# How to complete this task:
Look below for the line containing "the last house" and the line containing "wykazanie jak największej"; repeat exactly those two lines and all lines between them, and nothing else.

# Source records:
══════════════════════════════

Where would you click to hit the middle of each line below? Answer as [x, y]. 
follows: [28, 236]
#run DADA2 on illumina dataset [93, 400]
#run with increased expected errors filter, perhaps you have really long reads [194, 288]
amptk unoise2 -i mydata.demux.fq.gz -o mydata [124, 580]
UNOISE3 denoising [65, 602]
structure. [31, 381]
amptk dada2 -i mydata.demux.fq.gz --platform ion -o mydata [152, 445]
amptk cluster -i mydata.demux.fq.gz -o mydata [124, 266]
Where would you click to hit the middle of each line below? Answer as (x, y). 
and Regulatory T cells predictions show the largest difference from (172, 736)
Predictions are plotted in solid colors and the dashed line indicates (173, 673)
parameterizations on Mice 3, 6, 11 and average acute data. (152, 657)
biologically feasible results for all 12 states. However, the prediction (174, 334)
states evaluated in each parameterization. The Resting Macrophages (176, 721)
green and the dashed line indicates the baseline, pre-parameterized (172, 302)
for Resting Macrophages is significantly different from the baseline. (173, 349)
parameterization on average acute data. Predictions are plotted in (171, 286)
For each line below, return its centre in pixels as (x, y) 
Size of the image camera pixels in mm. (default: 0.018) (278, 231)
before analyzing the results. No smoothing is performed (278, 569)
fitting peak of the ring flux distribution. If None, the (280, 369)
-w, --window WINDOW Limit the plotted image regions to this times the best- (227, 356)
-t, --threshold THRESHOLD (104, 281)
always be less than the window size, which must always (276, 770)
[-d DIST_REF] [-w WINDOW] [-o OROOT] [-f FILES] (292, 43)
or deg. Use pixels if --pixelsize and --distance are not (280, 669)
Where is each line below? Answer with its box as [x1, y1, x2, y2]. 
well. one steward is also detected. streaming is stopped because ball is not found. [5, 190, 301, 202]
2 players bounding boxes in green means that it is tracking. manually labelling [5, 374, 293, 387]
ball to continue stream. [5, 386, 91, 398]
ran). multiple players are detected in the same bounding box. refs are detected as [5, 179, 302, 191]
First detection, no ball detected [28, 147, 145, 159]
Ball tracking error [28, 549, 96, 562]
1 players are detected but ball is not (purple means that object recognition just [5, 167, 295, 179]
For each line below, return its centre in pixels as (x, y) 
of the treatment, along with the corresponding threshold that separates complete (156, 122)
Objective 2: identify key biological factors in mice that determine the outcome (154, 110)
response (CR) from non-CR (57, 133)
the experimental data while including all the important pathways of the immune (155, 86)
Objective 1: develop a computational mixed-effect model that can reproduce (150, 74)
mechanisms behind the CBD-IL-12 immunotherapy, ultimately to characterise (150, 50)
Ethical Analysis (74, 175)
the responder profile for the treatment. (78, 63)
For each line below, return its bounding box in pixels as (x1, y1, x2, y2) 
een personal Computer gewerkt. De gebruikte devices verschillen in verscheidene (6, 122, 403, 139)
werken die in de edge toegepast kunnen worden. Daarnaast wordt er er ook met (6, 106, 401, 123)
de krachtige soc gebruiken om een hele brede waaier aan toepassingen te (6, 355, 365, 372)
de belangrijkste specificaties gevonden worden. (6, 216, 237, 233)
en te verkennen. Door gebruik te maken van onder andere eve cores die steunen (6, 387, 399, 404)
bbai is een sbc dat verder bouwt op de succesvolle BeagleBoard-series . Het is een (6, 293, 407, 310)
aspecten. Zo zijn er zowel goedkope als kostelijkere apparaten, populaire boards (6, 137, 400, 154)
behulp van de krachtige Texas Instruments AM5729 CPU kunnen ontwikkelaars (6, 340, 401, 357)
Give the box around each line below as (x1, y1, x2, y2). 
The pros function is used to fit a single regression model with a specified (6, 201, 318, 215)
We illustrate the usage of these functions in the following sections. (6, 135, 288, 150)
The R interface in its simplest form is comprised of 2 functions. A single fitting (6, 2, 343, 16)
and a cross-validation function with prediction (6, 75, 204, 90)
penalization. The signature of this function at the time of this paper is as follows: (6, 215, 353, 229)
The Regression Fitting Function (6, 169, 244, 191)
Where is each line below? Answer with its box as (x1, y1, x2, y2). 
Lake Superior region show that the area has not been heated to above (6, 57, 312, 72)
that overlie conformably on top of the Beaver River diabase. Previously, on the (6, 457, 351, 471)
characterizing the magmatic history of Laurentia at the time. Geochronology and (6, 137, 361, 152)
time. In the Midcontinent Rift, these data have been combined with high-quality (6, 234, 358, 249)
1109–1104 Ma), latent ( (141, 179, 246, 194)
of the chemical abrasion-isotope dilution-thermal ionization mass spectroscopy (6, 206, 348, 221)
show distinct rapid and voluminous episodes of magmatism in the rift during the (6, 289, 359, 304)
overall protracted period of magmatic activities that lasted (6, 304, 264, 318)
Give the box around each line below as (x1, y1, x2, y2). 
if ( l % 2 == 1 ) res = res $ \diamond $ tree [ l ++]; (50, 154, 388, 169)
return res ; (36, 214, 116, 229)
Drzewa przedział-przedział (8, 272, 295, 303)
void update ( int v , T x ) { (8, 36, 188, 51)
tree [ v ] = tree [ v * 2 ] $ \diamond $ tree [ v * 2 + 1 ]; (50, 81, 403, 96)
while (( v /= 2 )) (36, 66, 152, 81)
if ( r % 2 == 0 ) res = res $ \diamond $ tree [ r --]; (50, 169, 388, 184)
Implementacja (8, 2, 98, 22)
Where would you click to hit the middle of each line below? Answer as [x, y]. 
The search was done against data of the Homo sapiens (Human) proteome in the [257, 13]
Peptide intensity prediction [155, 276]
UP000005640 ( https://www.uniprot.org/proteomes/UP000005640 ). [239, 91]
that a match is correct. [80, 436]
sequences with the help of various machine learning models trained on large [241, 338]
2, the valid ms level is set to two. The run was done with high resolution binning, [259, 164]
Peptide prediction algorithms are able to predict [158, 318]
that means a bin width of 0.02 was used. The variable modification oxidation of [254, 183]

══════════════════════════════

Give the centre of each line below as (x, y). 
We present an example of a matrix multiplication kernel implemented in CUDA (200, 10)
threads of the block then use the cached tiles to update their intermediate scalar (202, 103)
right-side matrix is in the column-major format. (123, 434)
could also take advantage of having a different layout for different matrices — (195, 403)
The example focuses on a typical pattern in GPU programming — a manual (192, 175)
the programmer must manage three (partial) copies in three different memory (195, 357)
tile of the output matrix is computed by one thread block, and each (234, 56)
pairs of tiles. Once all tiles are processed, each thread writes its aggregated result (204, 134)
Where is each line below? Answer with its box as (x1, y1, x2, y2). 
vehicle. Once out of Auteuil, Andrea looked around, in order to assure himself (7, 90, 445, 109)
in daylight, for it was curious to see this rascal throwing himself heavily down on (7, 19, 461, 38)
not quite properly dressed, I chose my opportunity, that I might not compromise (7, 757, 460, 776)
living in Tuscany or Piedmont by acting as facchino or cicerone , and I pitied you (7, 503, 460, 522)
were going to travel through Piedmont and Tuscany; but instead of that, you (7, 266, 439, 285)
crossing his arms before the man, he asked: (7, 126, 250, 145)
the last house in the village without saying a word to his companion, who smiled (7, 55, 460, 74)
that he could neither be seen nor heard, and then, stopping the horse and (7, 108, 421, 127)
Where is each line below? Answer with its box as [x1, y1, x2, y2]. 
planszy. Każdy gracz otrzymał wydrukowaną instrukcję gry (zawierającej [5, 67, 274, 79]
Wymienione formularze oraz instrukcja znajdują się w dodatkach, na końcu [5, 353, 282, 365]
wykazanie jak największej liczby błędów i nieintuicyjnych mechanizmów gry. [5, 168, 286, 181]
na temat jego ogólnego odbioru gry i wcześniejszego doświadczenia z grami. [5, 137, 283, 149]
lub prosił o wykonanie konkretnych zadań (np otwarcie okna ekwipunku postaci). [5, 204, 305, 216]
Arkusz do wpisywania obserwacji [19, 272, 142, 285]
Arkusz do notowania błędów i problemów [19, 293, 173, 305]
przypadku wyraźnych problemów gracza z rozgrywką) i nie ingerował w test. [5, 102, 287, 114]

══════════════════════════════

# Response to this task:
the last house in the village without saying a word to his companion, who smiled (7, 55, 460, 74)
that he could neither be seen nor heard, and then, stopping the horse and (7, 108, 421, 127)
Where is each line below? Answer with its box as [x1, y1, x2, y2]. 
planszy. Każdy gracz otrzymał wydrukowaną instrukcję gry (zawierającej [5, 67, 274, 79]
Wymienione formularze oraz instrukcja znajdują się w dodatkach, na końcu [5, 353, 282, 365]
wykazanie jak największej liczby błędów i nieintuicyjnych mechanizmów gry. [5, 168, 286, 181]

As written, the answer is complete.